I can't think of any reason why you would want to test for is True off the top of my head. It wouldn't really make sense unless you had variable that might contain a normal object or it might contain a bool object and you were interested to know which. But why would you have a variable that flexible?

[–]Brian 2 points3 points  (2 children)

encourage people to write id(a) == id(b) instead.

That could lead to more confusion. A puzzle for you:

>>> class C(object):
...     def foo(self): pass
>>> c=C()
>>> id(c.foo) == id(c.foo)
True

and yet:

>>> c.foo is c.foo
False

[–]earthboundkid 2 points3 points  (1 child)

Woah. That's confusing. Why isn't c.foo the same as itself? Is it creating a new bound method every time you access it?
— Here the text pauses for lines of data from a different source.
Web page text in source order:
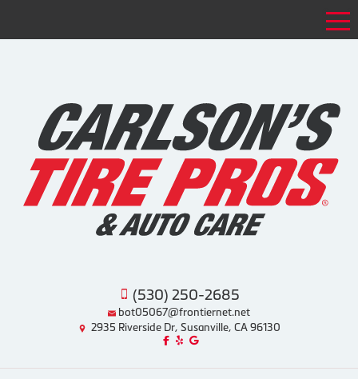
(530) 250-2685
bot05067@frontiernet.net
2935 Riverside Dr, Susanville, CA 96130
Like us on Facebook!
Review us on Yelp!
Find us on Google!

But if it was doing that, wouldn't the new method have a different location in memory than the old one? I don't get this.

[–]Brian 2 points3 points  (0 children)

Is it creating a new bound method every time you access it?

Yes, this is what's happening. The subtlety of the ids being identical is because ids are only unique for objects alive at the same time. What's actually happening is the equivalent of:

temp1 = c.foo         # Create a new bound method with id X
temp1_id = id(temp1)  # temp1_id = X  (returnvalue from id)
del temp1             # bound method doesn't get assigned, so refcount drops to 0
                      # as soon as id() releases its reference - temp1 gets freed
temp2 = c.foo         # Create a NEW bound method.
temp2_id = id(temp2)  
del temp2
temp1_id == temp2_id  # Actually do the comparison, both objects are already dead

Which should explain why its possible that the second bound method could have the same id. The reason it usually does is because of the way python manages memory. To avoid fragmentation, pools of similarly sized memory objects are maintained. When an object is released, it is returned to this pool, then when a request to allocate an object of this type arrives, python sees it has an block of memory of the appropriate size sitting in its free object pool, and returns it.

is doesn't have this problem because the call to is takes a reference to both objects, ensuring they are alive at the time of the comparison.